TASK STATEMENT:
Output each record exactly, excluding pictures.

RECORD EXTRACTS:
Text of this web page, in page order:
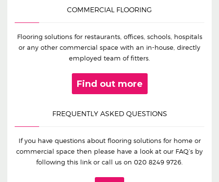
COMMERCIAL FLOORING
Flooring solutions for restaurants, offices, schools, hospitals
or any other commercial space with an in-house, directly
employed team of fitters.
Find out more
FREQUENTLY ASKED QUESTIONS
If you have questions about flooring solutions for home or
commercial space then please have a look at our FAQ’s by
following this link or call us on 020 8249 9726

TASK RESULT:
Text of this web page, in page order:
COMMERCIAL FLOORING
Flooring solutions for restaurants, offices, schools, hospitals
or any other commercial space with an in-house, directly
employed team of fitters.
Find out more
FREQUENTLY ASKED QUESTIONS
If you have questions about flooring solutions for home or
commercial space then please have a look at our FAQ’s by
following this link or call us on 020 8249 9726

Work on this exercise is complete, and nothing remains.